The PM – who moved into Downing Street at the weekend – insisted inflation is the ‘No1 enemy’ and controlling it is the only way of stopping interest rates spiking even higher.  

However, Mr Sunak is facing fresh criticism for re-appointing Suella Braverman as Home Secretary, after she quit over leaking sensitive information under Ms Truss. 

He is also under more pressure over shunning the COP27 summit in Egypt, with the UK’s COP27 president voicing disappointment and claims Boris Johnson will attend.  

Opinium research carried out between Wednesday and Friday found Tory support was on 28 per cent, up five on the previous week.

Meanwhile, Labour was down six points to 44 per cent.

It comes after YouGov research from Tuesday and Wednesday – as Mr Sunak became premier and took his first PMQs – found Sir Keir’s party had a 28-point advantage.

That was down from the eye-watering 37 points recorded four days earlier when it was not clear who would take over from Ms Truss.

The narrowing was partly down to the Conservatives bumping up to 23 per cent support from just 19 per cent, while Labour slipped from 56 per cent to 51 per cent.

Survation showed a similar clawing back of ground, with the Tories up by four in a week to 27 per cent and Labour down one to 51 per cent. 

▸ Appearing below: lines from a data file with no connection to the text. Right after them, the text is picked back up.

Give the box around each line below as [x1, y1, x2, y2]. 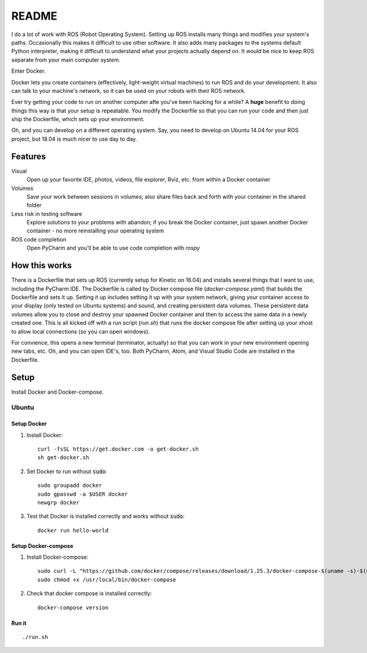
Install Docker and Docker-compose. [11, 388, 104, 396]
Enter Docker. [11, 67, 46, 75]
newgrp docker [37, 499, 80, 506]
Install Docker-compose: [26, 553, 89, 561]
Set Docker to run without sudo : [26, 468, 108, 475]
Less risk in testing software [11, 210, 83, 217]
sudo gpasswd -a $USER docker [37, 490, 128, 498]
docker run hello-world [37, 526, 109, 534]
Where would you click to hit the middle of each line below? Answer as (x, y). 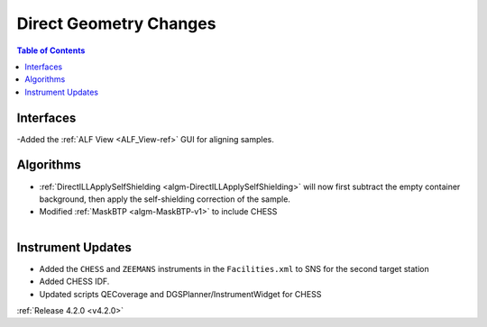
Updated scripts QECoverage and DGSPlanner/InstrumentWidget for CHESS (180, 294)
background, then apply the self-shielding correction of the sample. (165, 199)
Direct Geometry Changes (116, 23)
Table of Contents (51, 50)
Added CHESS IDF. (74, 282)
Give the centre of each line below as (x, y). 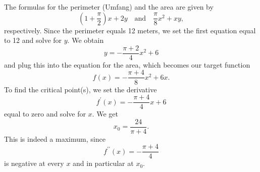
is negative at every (34, 163)
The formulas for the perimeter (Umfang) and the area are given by (109, 7)
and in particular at (103, 163)
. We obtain (86, 40)
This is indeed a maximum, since (55, 138)
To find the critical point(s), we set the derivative (81, 89)
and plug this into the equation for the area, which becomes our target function (127, 64)
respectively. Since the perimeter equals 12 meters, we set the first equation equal (130, 30)
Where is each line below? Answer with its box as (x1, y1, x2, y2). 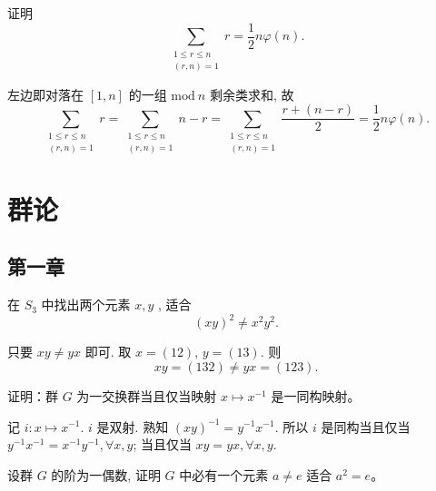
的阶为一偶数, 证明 (51, 465, 161, 484)
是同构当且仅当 (321, 417, 411, 436)
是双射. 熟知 (96, 417, 169, 436)
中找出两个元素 (41, 295, 131, 314)
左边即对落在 (7, 84, 84, 103)
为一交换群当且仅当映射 (76, 386, 217, 405)
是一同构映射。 (271, 386, 361, 405)
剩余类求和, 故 (209, 84, 294, 103)
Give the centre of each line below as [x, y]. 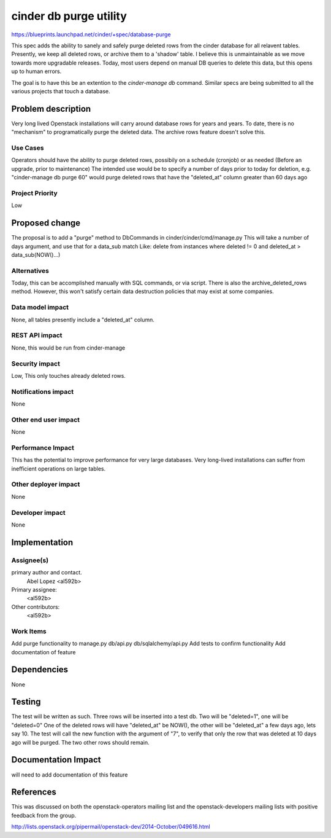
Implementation [42, 542]
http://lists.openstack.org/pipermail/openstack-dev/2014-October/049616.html [111, 827]
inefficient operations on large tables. [59, 468]
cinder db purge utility [69, 16]
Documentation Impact [56, 760]
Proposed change [46, 223]
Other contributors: [36, 607]
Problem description [51, 108]
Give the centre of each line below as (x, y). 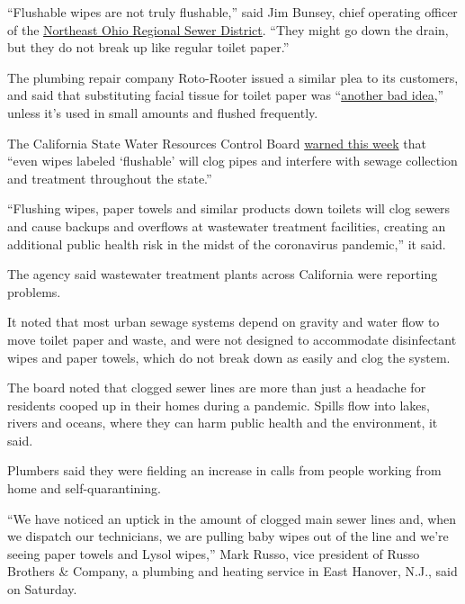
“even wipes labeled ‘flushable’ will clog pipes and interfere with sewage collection (232, 161)
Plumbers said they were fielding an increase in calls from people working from (224, 470)
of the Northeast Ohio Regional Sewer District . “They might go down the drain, (228, 29)
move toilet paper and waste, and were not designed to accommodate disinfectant (232, 339)
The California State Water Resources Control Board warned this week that (217, 143)
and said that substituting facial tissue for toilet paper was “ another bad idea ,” (226, 95)
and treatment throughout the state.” (110, 178)
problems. (34, 291)
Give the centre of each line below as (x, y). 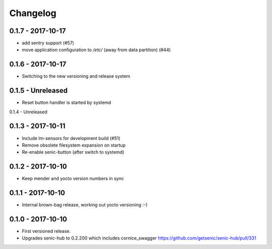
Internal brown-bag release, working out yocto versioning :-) (85, 205)
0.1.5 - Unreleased (39, 91)
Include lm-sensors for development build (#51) (71, 138)
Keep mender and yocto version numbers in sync (73, 179)
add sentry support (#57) (48, 43)
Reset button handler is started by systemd (66, 102)
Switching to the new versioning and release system (76, 76)
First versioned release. (46, 231)
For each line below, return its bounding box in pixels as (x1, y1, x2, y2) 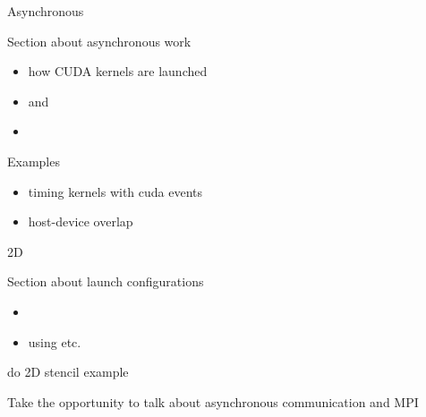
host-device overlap (28, 212, 133, 231)
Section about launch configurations (7, 272, 204, 291)
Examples (7, 151, 60, 170)
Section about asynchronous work (7, 31, 192, 50)
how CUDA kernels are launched (28, 62, 208, 81)
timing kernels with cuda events (28, 182, 203, 200)
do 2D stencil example (7, 362, 129, 381)
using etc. (28, 332, 81, 351)
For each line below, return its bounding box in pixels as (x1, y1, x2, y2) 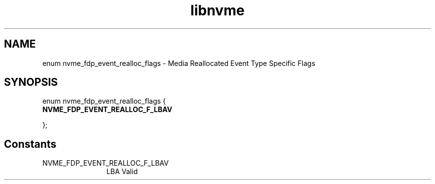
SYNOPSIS (4, 76, 58, 89)
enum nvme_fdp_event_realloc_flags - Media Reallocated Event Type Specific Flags (42, 59, 315, 67)
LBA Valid (106, 167, 138, 176)
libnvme (190, 2, 245, 19)
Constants (4, 137, 57, 150)
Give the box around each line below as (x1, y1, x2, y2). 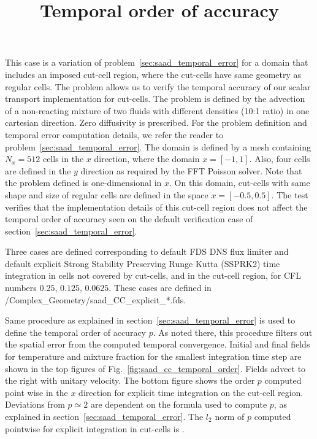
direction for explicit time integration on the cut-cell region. (78, 386, 304, 398)
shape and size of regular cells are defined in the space (5, 188, 208, 201)
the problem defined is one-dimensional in (5, 176, 162, 189)
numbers (5, 281, 37, 294)
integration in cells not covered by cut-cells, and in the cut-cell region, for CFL (5, 269, 301, 282)
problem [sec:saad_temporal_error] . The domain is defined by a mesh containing (5, 140, 311, 153)
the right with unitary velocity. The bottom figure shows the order (5, 374, 255, 387)
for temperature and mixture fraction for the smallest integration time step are (5, 350, 302, 363)
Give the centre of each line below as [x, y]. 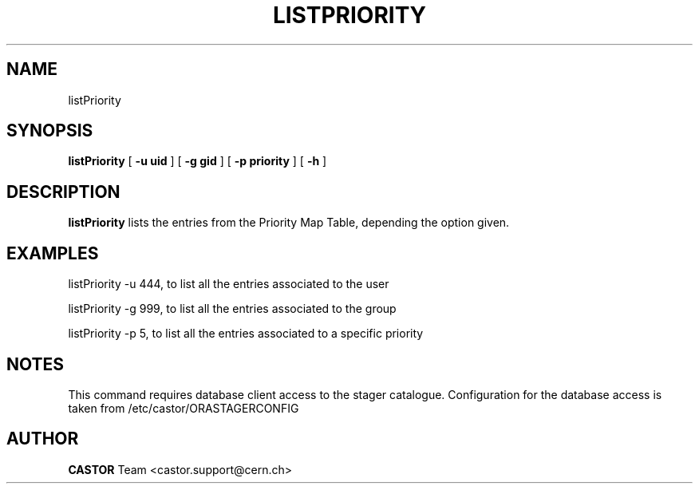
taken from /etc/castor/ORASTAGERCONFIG [184, 408]
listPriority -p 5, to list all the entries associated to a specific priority [246, 334]
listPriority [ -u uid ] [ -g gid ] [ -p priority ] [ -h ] [197, 161]
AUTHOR [43, 439]
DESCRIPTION [63, 192]
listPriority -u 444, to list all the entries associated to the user [229, 284]
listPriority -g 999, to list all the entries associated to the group [232, 309]
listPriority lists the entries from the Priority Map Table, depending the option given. [289, 223]
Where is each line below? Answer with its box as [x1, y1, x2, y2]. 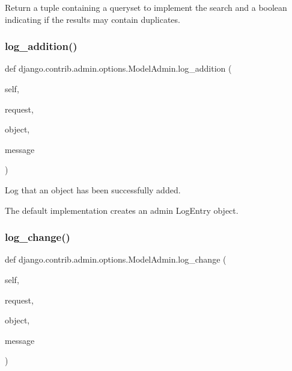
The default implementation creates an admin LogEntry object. [5, 204, 239, 216]
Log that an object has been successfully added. [5, 183, 181, 196]
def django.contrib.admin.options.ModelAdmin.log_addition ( [5, 62, 232, 75]
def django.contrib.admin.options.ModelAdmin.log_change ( [5, 253, 227, 266]
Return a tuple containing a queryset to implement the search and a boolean [5, 1, 287, 13]
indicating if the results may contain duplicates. [5, 13, 180, 25]
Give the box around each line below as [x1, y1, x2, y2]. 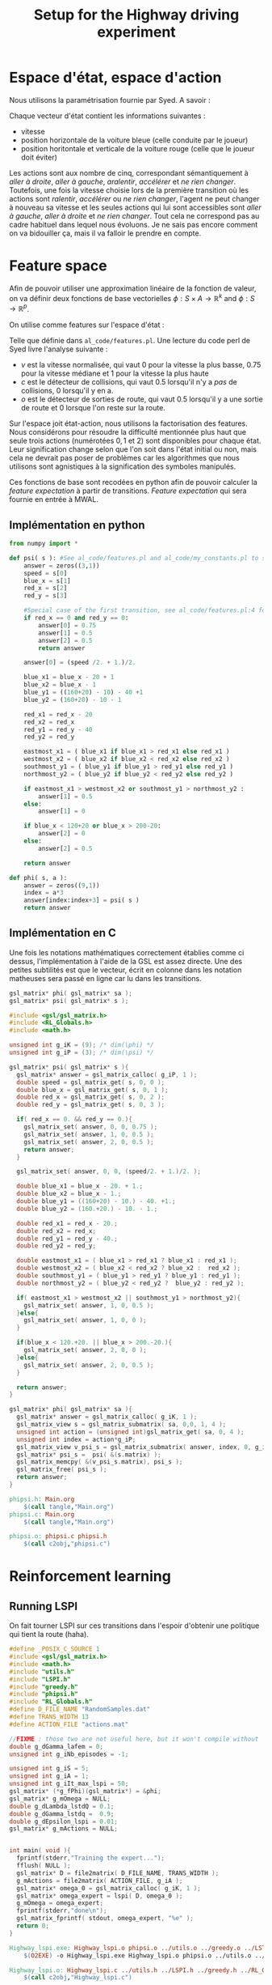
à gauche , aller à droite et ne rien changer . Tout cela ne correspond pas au [9, 210, 260, 220]
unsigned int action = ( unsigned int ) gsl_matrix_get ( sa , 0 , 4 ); [16, 1427, 245, 1436]
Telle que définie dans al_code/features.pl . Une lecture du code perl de [9, 336, 251, 346]
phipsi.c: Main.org [9, 1510, 75, 1519]
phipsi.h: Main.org [9, 1495, 75, 1503]
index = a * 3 [23, 889, 64, 897]
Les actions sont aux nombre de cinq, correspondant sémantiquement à [9, 168, 249, 177]
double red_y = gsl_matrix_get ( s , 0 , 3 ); [16, 1101, 165, 1109]
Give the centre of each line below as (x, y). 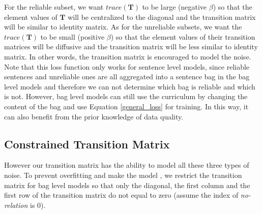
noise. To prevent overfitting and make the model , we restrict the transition (123, 175)
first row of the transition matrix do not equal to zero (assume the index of (121, 195)
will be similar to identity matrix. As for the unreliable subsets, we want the (123, 27)
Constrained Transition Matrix (87, 144)
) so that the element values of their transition (183, 36)
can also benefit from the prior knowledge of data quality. (94, 116)
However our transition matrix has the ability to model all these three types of (127, 165)
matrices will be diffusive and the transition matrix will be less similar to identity (131, 47)

In an op-ed in The Sun, Mr Gove wrote: ‘We made the wrong choice this summer about the path we should take.

‘Plans to cut taxes targeted on the richest were a holiday from reality.

‘A mini budget that didn’t explain how spending plans would be paid for was an error. To put it mildly.’


Mr Sunak and Chancellor Jeremy Hunt (left) are drawing up a Budget expected to include £50billion in spending cuts and tax rises. Michael Gove (right) today issued a grovelling apology for the Tories putting Liz Truss in Downing Street

Mr Gove was dramatically sacked by his old ‘frenemy’ Mr Johnson in the summer as his premiership collapsed. He threw his weight behind Kemi Badenoch and then Mr Sunak in the race to succeed him.

At the Tory Party conference earlier this month, Mr Gove was one of the ringleaders of the revolt against Ms Truss and then-chancellor Kwasi Kwarteng’s mini budget, forcing a climbdown over the plan to scrap the 45p top rate of tax.

Furious allies of Ms Truss accused him of getting ‘his kicks in a sadistic way’.

Mr Sunak offered him a return to Government in his old role after taking over from Ms Truss in Downing Street.

Mr Gove said the new Prime Minister ‘has the experience, competence and compassion to steer us through the choppy economic waters ahead’.